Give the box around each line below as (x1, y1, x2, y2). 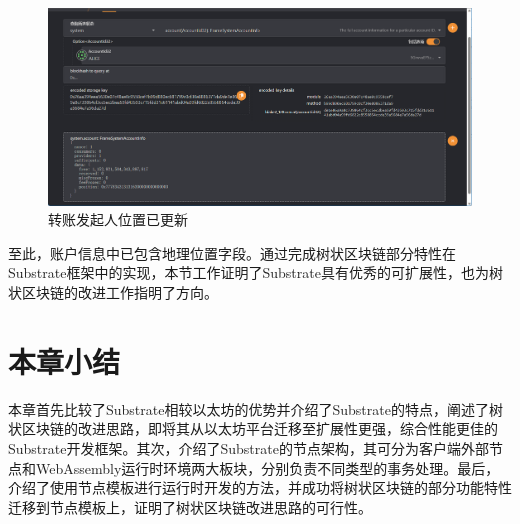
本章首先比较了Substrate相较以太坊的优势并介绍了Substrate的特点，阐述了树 (8, 398, 503, 419)
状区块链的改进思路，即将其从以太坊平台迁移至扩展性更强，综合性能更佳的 (8, 418, 498, 439)
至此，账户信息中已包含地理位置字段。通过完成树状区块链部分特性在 (8, 242, 456, 263)
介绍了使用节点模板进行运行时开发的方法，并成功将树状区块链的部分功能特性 (8, 477, 512, 498)
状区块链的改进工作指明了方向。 (8, 282, 218, 303)
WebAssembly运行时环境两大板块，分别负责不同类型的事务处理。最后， (35, 457, 500, 478)
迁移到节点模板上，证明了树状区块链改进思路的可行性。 (8, 496, 372, 517)
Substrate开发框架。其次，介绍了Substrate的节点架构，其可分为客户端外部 (8, 437, 489, 458)
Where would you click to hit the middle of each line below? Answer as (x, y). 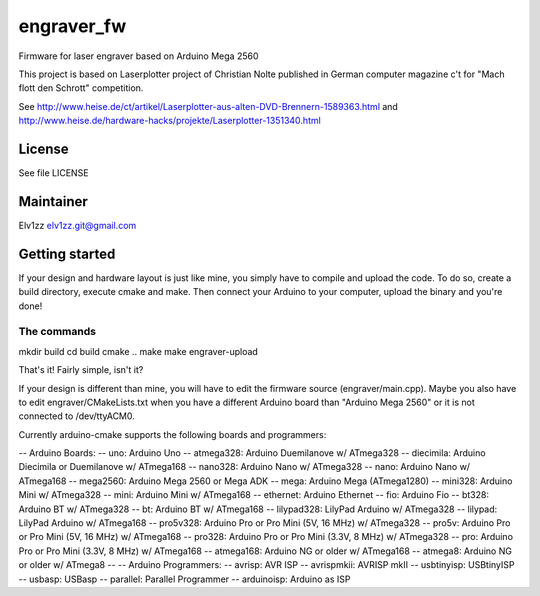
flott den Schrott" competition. (81, 88)
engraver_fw (72, 26)
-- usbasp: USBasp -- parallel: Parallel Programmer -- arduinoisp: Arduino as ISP (184, 579)
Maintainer (53, 201)
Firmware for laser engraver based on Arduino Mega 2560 (138, 56)
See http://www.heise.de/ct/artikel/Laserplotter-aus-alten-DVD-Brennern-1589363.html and (208, 106)
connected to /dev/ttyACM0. (76, 416)
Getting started (67, 253)
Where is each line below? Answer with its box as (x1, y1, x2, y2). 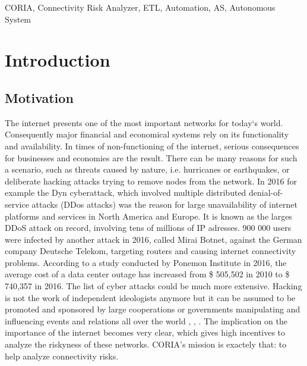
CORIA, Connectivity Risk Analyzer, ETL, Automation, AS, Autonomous (5, 1, 276, 13)
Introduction (5, 48, 110, 72)
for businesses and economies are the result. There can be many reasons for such (5, 151, 297, 164)
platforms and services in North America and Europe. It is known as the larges (5, 209, 292, 222)
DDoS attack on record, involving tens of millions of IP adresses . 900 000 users (5, 221, 292, 234)
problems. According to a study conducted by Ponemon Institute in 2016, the (5, 256, 287, 268)
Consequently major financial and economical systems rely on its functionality (5, 128, 289, 140)
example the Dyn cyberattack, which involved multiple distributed (5, 186, 246, 199)
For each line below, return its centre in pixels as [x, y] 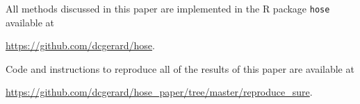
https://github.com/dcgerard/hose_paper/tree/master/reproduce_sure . [159, 92]
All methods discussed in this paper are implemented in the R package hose [168, 8]
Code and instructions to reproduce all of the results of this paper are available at [180, 68]
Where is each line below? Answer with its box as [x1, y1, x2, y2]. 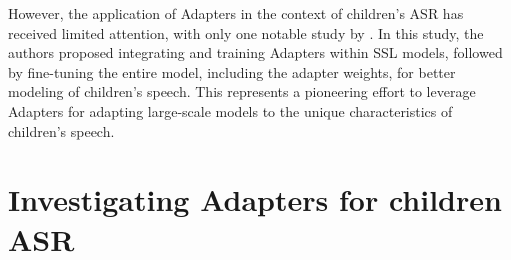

### WORK ORDER:
Restate each entry word for word, please, but drop any images it holds.

### REPLY TO THE TASK:
Give the box around each line below as (x1, y1, x2, y2). 
本章首先比较了Substrate相较以太坊的优势并介绍了Substrate的特点，阐述了树 (8, 398, 503, 419)
状区块链的改进思路，即将其从以太坊平台迁移至扩展性更强，综合性能更佳的 (8, 418, 498, 439)
至此，账户信息中已包含地理位置字段。通过完成树状区块链部分特性在 (8, 242, 456, 263)
介绍了使用节点模板进行运行时开发的方法，并成功将树状区块链的部分功能特性 (8, 477, 512, 498)
状区块链的改进工作指明了方向。 (8, 282, 218, 303)
WebAssembly运行时环境两大板块，分别负责不同类型的事务处理。最后， (35, 457, 500, 478)
迁移到节点模板上，证明了树状区块链改进思路的可行性。 (8, 496, 372, 517)
Substrate开发框架。其次，介绍了Substrate的节点架构，其可分为客户端外部 (8, 437, 489, 458)
Where would you click to hit the middle of each line below? Answer as (x, y). 
flott den Schrott" competition. (81, 88)
engraver_fw (72, 26)
-- usbasp: USBasp -- parallel: Parallel Programmer -- arduinoisp: Arduino as ISP (184, 579)
Maintainer (53, 201)
Firmware for laser engraver based on Arduino Mega 2560 (138, 56)
See http://www.heise.de/ct/artikel/Laserplotter-aus-alten-DVD-Brennern-1589363.html and (208, 106)
connected to /dev/ttyACM0. (76, 416)
Getting started (67, 253)
Where is each line below? Answer with its box as (x1, y1, x2, y2). 
CORIA, Connectivity Risk Analyzer, ETL, Automation, AS, Autonomous (5, 1, 276, 13)
Introduction (5, 48, 110, 72)
for businesses and economies are the result. There can be many reasons for such (5, 151, 297, 164)
platforms and services in North America and Europe. It is known as the larges (5, 209, 292, 222)
DDoS attack on record, involving tens of millions of IP adresses . 900 000 users (5, 221, 292, 234)
problems. According to a study conducted by Ponemon Institute in 2016, the (5, 256, 287, 268)
Consequently major financial and economical systems rely on its functionality (5, 128, 289, 140)
example the Dyn cyberattack, which involved multiple distributed (5, 186, 246, 199)
For each line below, return its centre in pixels as [x, y] 
https://github.com/dcgerard/hose_paper/tree/master/reproduce_sure . [159, 92]
All methods discussed in this paper are implemented in the R package hose [168, 8]
Code and instructions to reproduce all of the results of this paper are available at [180, 68]
Where is each line below? Answer with its box as [x1, y1, x2, y2]. 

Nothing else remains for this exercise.